Work to complete >> Please retype the data in full and exactly; the pictures are not part of the copy.

Data shown >>
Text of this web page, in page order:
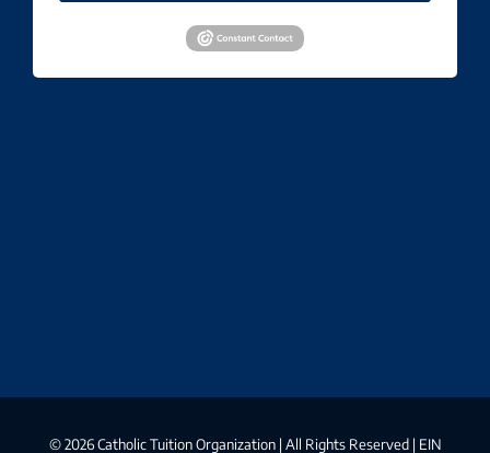
©2026 Catholic Tuition Organization | All Rights Reserved | EIN
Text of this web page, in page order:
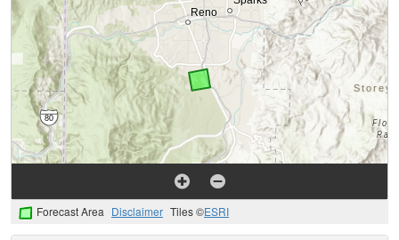
Forecast Area Disclaimer Tiles ©ESRI
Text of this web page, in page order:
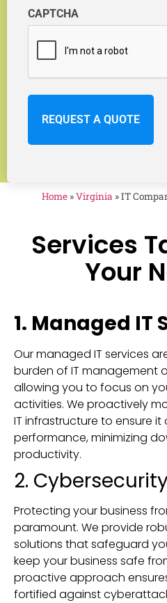
CAPTCHA
Home »Virginia »IT
Services
Your
1. Managed IT
Our managed IT services
burden of IT management
allowing you to focus on
activities. We proactively
IT infrastructure to ensure
performance, minimizing
productivity.
2.
Protecting your business
paramount. We provide
solutions that safeguard
keep your business safe
proactive approach
fortified against
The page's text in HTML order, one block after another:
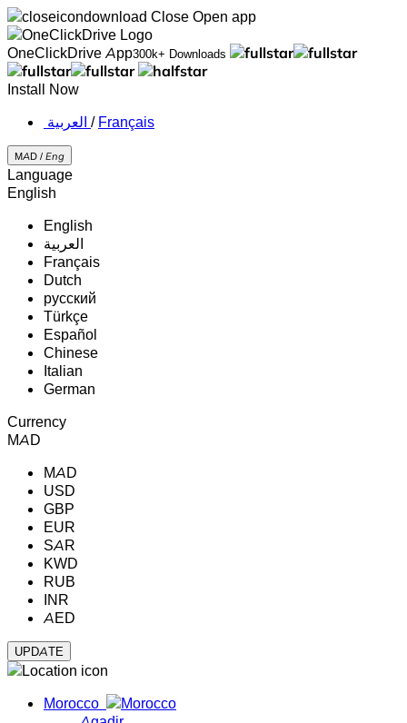
Close Open app
OneClickDrive App300k+ Downloads
Install Now
‏العربية ‏ / Français
MAD / Eng
Language
English
English
‏العربية‏
Français
Dutch
русский
Türkçe
Español
Chinese
Italian
German
Currency
MAD
MAD
USD
GBP
EUR
SAR
KWD
RUB
INR
AED
Morocco
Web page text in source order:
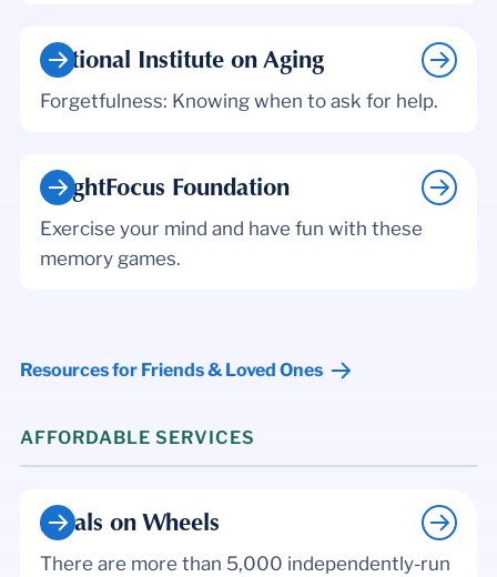
National Institute on Aging
Forgetfulness: Knowing when to ask for help.
BrightFocus Foundation
Exercise your mind and have fun with these
memory games.
Resources for Friends & Loved Ones
AFFORDABLE SERVICES
Meals on Wheels
There are more than 5,000 independently-run
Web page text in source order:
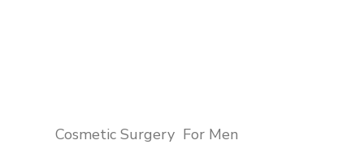
Cosmetic Surgery For Men
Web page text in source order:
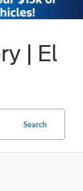
| El
Search
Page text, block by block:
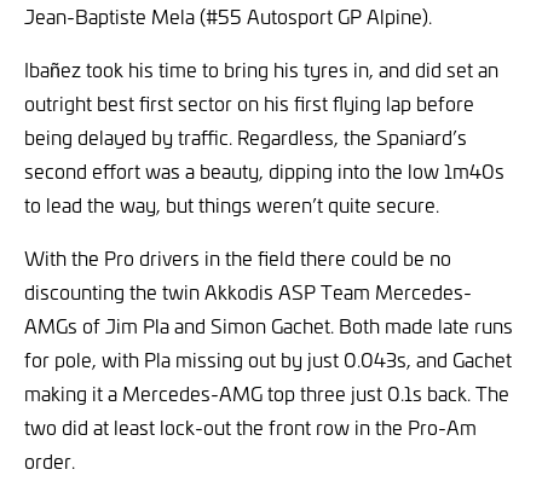
Jean-Baptiste Mela (#55 Autosport GP Alpine).
Ibañez took his time to bring his tyres in, and did set an
outright best first sector on his first flying lap before
being delayed by traffic. Regardless, the Spaniard’s
second effort was a beauty, dipping into the low 1m40s
to lead the way, but things weren’t quite secure.
With the Pro drivers in the field there could be no
discounting the twin Akkodis ASP Team Mercedes-
AMGs of Jim Pla and Simon Gachet. Both made late runs
for pole, with Pla missing out by just 0.043s, and Gachet
making it a Mercedes-AMG top three just 0.1s back. The
two did at least lock-out the front row in the Pro-Am
order.
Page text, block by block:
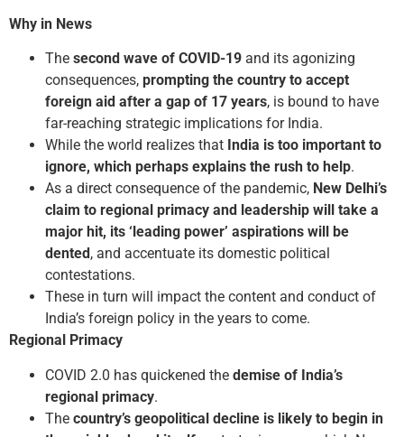
Why in News
The second wave of COVID-19 and its agonizing
consequences, prompting the country to accept
foreign aid after a gap of 17 years, is bound to have
far-reaching strategic implications for India.
While the world realizes that India is too important to
ignore, which perhaps explains the rush to help.
As a direct consequence of the pandemic, New Delhi’s
claim to regional primacy and leadership will take a
major hit, its ‘leading power’ aspirations will be
dented , and accentuate its domestic political
contestations.
These in turn will impact the content and conduct of
India’s foreign policy in the years to come.
Regional Primacy
COVID 2.0 has quickened the demise of India’s
regional primacy.
The country’s geopolitical decline is likely to begin in
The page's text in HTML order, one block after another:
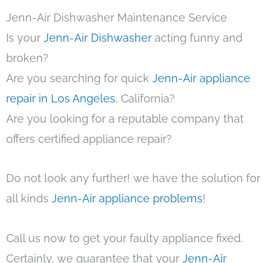
Jenn-Air Dishwasher Maintenance Service
Is your Jenn-Air Dishwasher acting funny and
broken?
Are you searching for quick Jenn-Air appliance
repair in Los Angeles, California?
Are you looking for a reputable company that
offers certified appliance repair?
Do not look any further! we have the solution for
all kinds Jenn-Air appliance problems!
Call us now to get your faulty appliance fixed.
Certainly, we guarantee that your Jenn-Air
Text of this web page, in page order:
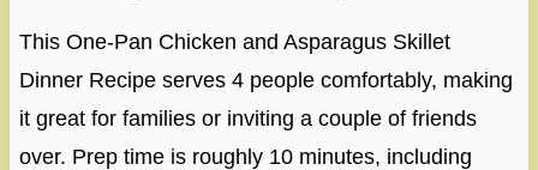
This One-Pan Chicken and Asparagus Skillet
Dinner Recipe serves 4 people comfortably, making
it great for families or inviting a couple of friends
over. Prep time is roughly 10 minutes, including
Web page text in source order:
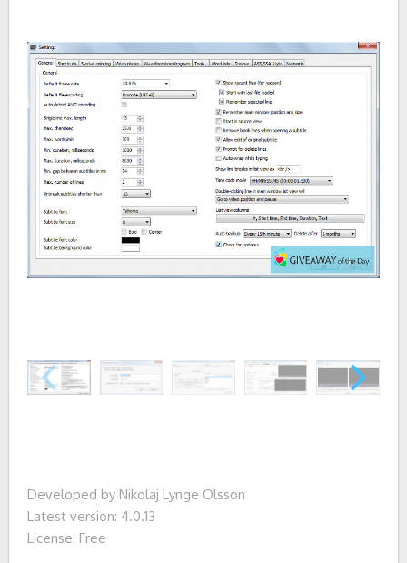
Developed by Nikolaj Lynge Olsson
Latest version: 4.0.13
License: Free
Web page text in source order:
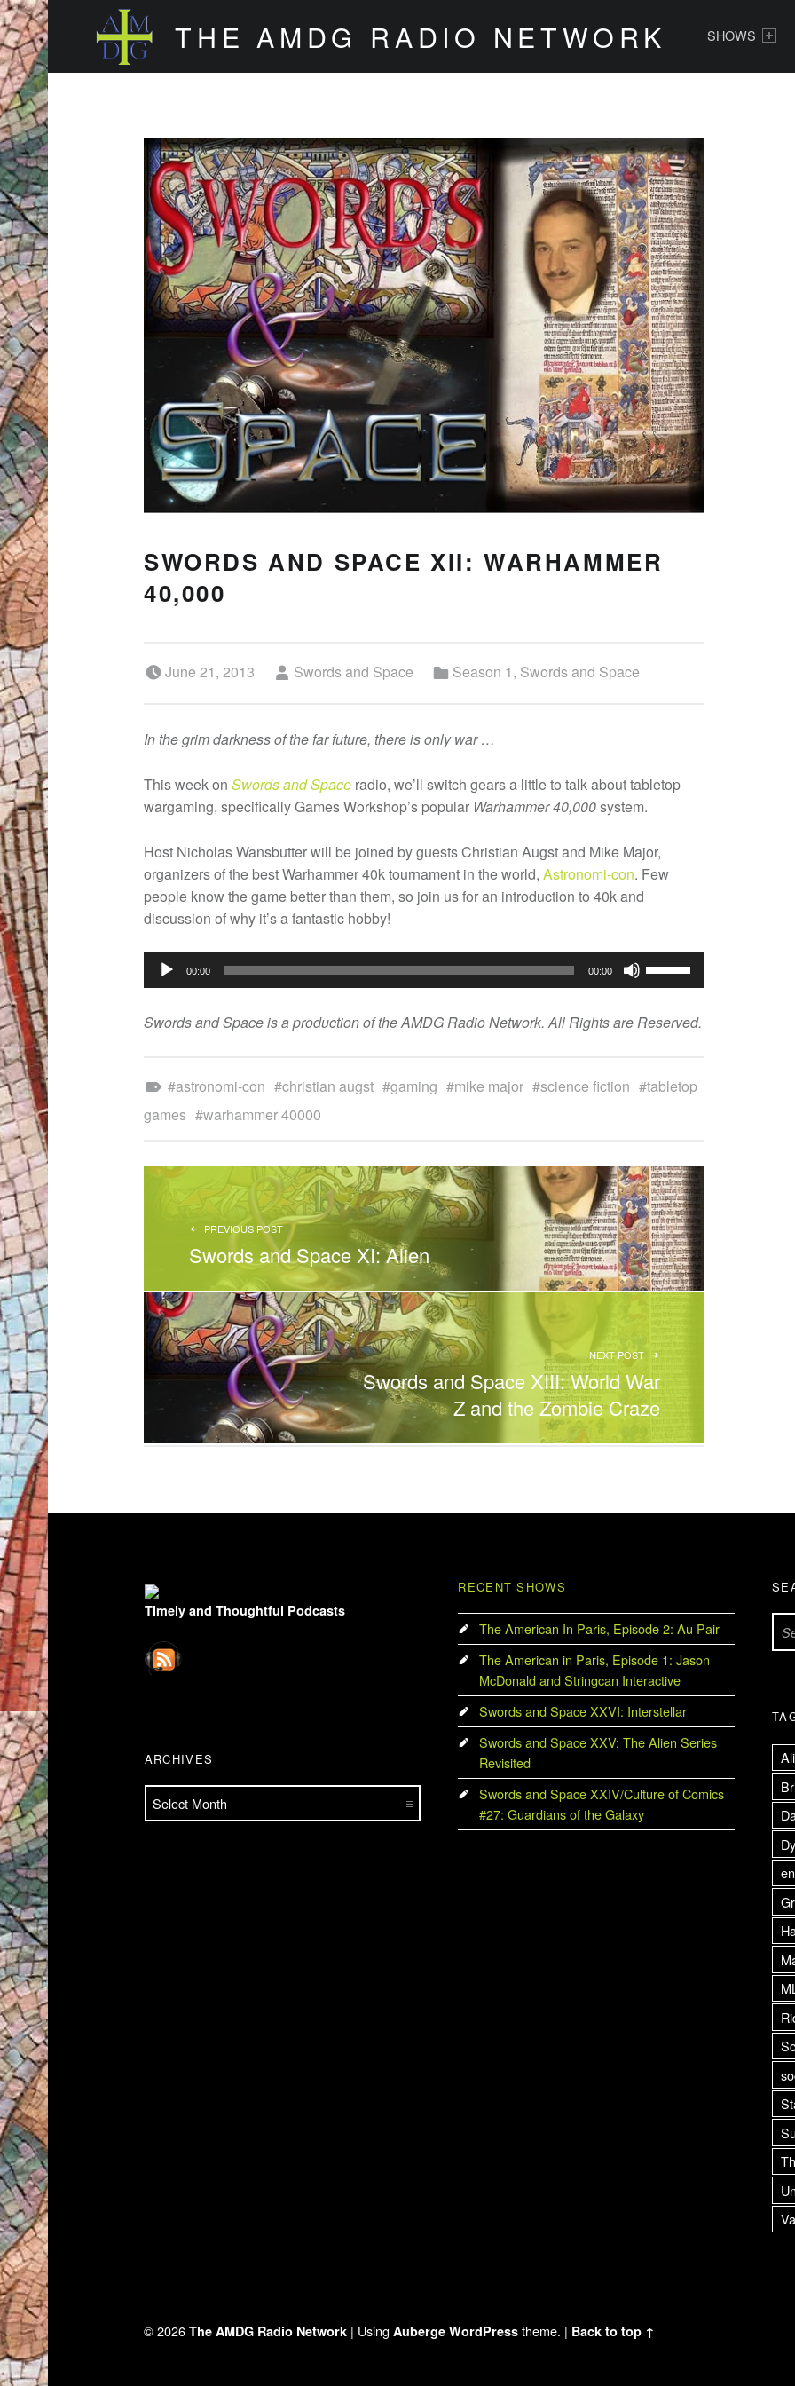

Worked solution >>
Text of this web page, in page order:
©2026 Catholic Tuition Organization | All Rights Reserved | EIN
Text of this web page, in page order:
Forecast Area Disclaimer Tiles ©ESRI
Text of this web page, in page order:
CAPTCHA
Home »Virginia »IT
Services
Your
1. Managed IT
Our managed IT services
burden of IT management
allowing you to focus on
activities. We proactively
IT infrastructure to ensure
performance, minimizing
productivity.
2.
Protecting your business
paramount. We provide
solutions that safeguard
keep your business safe
proactive approach
fortified against
The page's text in HTML order, one block after another:
Close Open app
OneClickDrive App300k+ Downloads
Install Now
‏العربية ‏ / Français
MAD / Eng
Language
English
English
‏العربية‏
Français
Dutch
русский
Türkçe
Español
Chinese
Italian
German
Currency
MAD
MAD
USD
GBP
EUR
SAR
KWD
RUB
INR
AED
Morocco
Web page text in source order:
National Institute on Aging
Forgetfulness: Knowing when to ask for help.
BrightFocus Foundation
Exercise your mind and have fun with these
memory games.
Resources for Friends & Loved Ones
AFFORDABLE SERVICES
Meals on Wheels
There are more than 5,000 independently-run
Web page text in source order:
Cosmetic Surgery For Men
Web page text in source order:
| El
Search
Page text, block by block:
Jean-Baptiste Mela (#55 Autosport GP Alpine).
Ibañez took his time to bring his tyres in, and did set an
outright best first sector on his first flying lap before
being delayed by traffic. Regardless, the Spaniard’s
second effort was a beauty, dipping into the low 1m40s
to lead the way, but things weren’t quite secure.
With the Pro drivers in the field there could be no
discounting the twin Akkodis ASP Team Mercedes-
AMGs of Jim Pla and Simon Gachet. Both made late runs
for pole, with Pla missing out by just 0.043s, and Gachet
making it a Mercedes-AMG top three just 0.1s back. The
two did at least lock-out the front row in the Pro-Am
order.
Page text, block by block:
Why in News
The second wave of COVID-19 and its agonizing
consequences, prompting the country to accept
foreign aid after a gap of 17 years, is bound to have
far-reaching strategic implications for India.
While the world realizes that India is too important to
ignore, which perhaps explains the rush to help.
As a direct consequence of the pandemic, New Delhi’s
claim to regional primacy and leadership will take a
major hit, its ‘leading power’ aspirations will be
dented , and accentuate its domestic political
contestations.
These in turn will impact the content and conduct of
India’s foreign policy in the years to come.
Regional Primacy
COVID 2.0 has quickened the demise of India’s
regional primacy.
The country’s geopolitical decline is likely to begin in
The page's text in HTML order, one block after another:
Jenn-Air Dishwasher Maintenance Service
Is your Jenn-Air Dishwasher acting funny and
broken?
Are you searching for quick Jenn-Air appliance
repair in Los Angeles, California?
Are you looking for a reputable company that
offers certified appliance repair?
Do not look any further! we have the solution for
all kinds Jenn-Air appliance problems!
Call us now to get your faulty appliance fixed.
Certainly, we guarantee that your Jenn-Air
Text of this web page, in page order:
This One-Pan Chicken and Asparagus Skillet
Dinner Recipe serves 4 people comfortably, making
it great for families or inviting a couple of friends
over. Prep time is roughly 10 minutes, including
Web page text in source order:
Developed by Nikolaj Lynge Olsson
Latest version: 4.0.13
License: Free
Web page text in source order:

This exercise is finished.